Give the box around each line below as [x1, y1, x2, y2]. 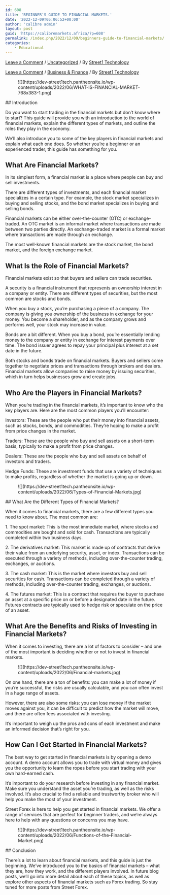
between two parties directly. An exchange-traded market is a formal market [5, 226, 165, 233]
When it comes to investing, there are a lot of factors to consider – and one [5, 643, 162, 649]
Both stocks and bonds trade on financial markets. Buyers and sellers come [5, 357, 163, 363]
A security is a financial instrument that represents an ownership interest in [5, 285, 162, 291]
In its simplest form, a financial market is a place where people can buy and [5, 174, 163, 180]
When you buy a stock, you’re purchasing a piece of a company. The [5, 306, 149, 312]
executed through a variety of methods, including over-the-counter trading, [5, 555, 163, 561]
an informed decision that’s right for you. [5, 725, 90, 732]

--------

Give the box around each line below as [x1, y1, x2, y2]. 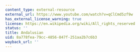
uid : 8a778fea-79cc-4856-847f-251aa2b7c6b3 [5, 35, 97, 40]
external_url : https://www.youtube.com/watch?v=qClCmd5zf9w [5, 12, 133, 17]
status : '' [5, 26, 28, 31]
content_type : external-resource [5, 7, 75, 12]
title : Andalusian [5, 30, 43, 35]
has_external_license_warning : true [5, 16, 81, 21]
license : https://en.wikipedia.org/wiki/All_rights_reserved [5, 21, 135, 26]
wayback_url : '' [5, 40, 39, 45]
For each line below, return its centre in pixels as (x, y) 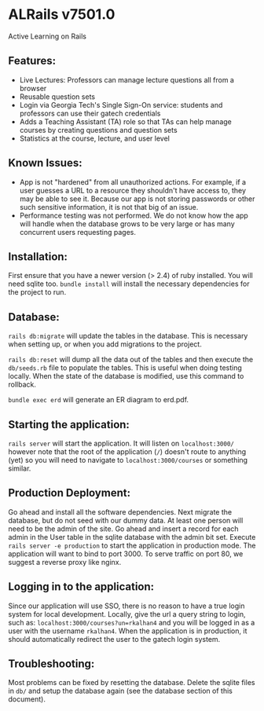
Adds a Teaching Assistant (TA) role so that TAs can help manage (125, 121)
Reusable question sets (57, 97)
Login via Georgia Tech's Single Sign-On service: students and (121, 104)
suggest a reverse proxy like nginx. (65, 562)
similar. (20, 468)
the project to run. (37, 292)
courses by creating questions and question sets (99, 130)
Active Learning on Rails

--------

#### PROBLEM TO SOLVE:
Tally up the lines above in which "question" occurs. Give the result as a bare number.

#### ANSWER SPACE:
2